Last edited by a moderator:
Had to look up "spyder pulp" to find out this is python-ish. Interesting IDE, thanks for mentioning it !
Can read rudimentary python, but this is a bit more than that

No idea what's going on. What comes out ? Crash, wrong answer, ... ?

alpha said:
the question was also altered by the prof
What's changed ?

##\ ##

BvU said:
Had to look up "spyder pulp" to find out this is python-ish. Interesting IDE, thanks for mentioning it !
Can read rudimentary python, but this is a bit more than that

No idea what's going on. What comes out ? Crash, wrong answer, ... ?What's changed ?

##\ ##
The number of votes per dollar and the constraints. It doesn't crash but I am not sure the code I've posted above is correct since I've used different sources to figure it out so needed some guidance on the legibility of the code and if I am in the right direction or need drastic changes to my approach

@alpha, I edited the code in post 10 because your use of indexes i and u within brackets gets rendered by browsers as BBCode for italics and underscore.

I modified it by changing [i] and [u] to [ i] and [ u]. IOW, by adding a space between the left bracket and the character inside.

alpha

## 1. What is a Linear Programming Problem?

A Linear Programming Problem (LPP) is a mathematical optimization technique used to find the best possible solution to a problem with linear constraints and a linear objective function. It involves maximizing or minimizing a linear objective function while satisfying a set of linear constraints.
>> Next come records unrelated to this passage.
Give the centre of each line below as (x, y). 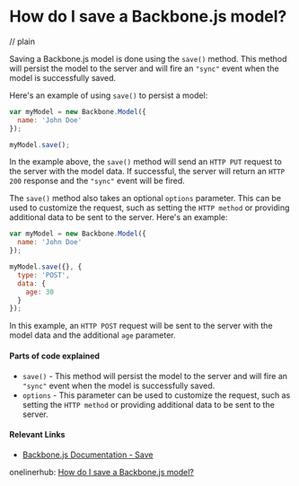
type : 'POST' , (44, 275)
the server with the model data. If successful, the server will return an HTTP (147, 172)
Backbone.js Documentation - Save (88, 455)
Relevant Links (37, 435)
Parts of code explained (55, 356)
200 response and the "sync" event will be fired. (97, 181)
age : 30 (40, 292)
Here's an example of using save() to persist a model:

## 2. What are the key components of a Linear Programming Problem?

The key components of a Linear Programming Problem are the decision variables, objective function, and constraints. Decision variables are the unknown quantities that we are trying to optimize. The objective function is a linear mathematical expression that represents the goal of the problem. Constraints are linear inequalities or equations that limit the values of the decision variables.

## 3. What are the different types of Linear Programming Problems?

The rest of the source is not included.